── RECORDS PROVIDED ──
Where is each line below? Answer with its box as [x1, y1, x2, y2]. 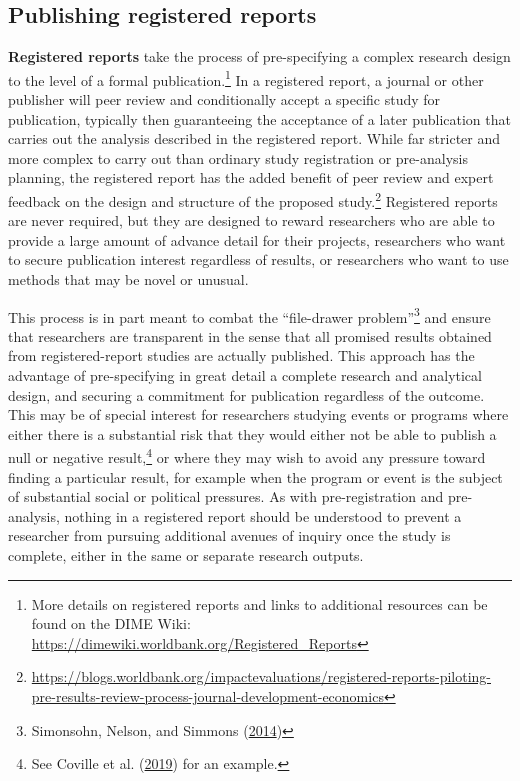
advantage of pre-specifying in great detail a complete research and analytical [8, 365, 482, 386]
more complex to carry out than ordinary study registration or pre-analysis [8, 147, 468, 168]
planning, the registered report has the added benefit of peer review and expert [8, 167, 494, 188]
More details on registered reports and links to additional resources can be [31, 593, 488, 614]
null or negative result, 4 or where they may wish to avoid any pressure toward [8, 444, 486, 468]
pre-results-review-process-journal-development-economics [31, 686, 384, 707]
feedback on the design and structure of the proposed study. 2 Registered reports [8, 188, 498, 211]
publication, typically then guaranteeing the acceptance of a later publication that [8, 108, 511, 129]
───
No picture belongs in the copy. Print every entry above exactly as it stands.

Where is each line below? Answer with its box as [x1, y1, x2, y2]. 
advantage of pre-specifying in great detail a complete research and analytical [8, 365, 482, 386]
more complex to carry out than ordinary study registration or pre-analysis [8, 147, 468, 168]
planning, the registered report has the added benefit of peer review and expert [8, 167, 494, 188]
More details on registered reports and links to additional resources can be [31, 593, 488, 614]
null or negative result, 4 or where they may wish to avoid any pressure toward [8, 444, 486, 468]
pre-results-review-process-journal-development-economics [31, 686, 384, 707]
feedback on the design and structure of the proposed study. 2 Registered reports [8, 188, 498, 211]
publication, typically then guaranteeing the acceptance of a later publication that [8, 108, 511, 129]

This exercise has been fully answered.